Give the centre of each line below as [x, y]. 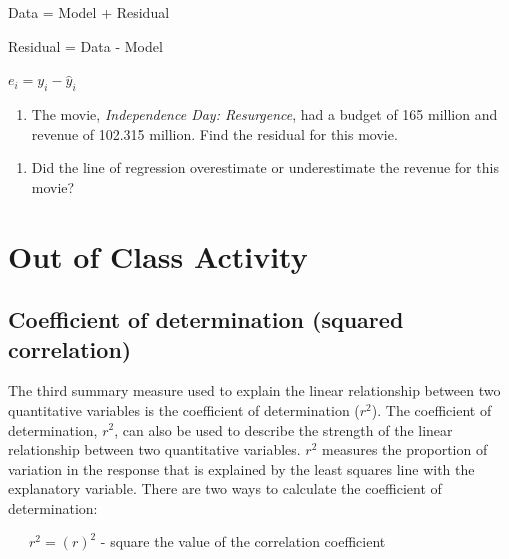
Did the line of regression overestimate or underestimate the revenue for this [265, 167]
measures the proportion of [405, 449]
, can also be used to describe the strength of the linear [283, 429]
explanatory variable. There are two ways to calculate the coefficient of [225, 488]
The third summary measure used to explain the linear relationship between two [254, 390]
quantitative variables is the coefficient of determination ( [184, 409]
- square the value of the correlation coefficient [243, 541]
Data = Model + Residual [89, 12]

--- WHAT IS BEING ASKED ---
Return the entries unchanged, save for the pictures, which do not belong in the copy.

--- TASK OUTPUT ---
Give the centre of each line below as [x, y]. 
Did the line of regression overestimate or underestimate the revenue for this [265, 167]
measures the proportion of [405, 449]
, can also be used to describe the strength of the linear [283, 429]
explanatory variable. There are two ways to calculate the coefficient of [225, 488]
The third summary measure used to explain the linear relationship between two [254, 390]
quantitative variables is the coefficient of determination ( [184, 409]
- square the value of the correlation coefficient [243, 541]
Data = Model + Residual [89, 12]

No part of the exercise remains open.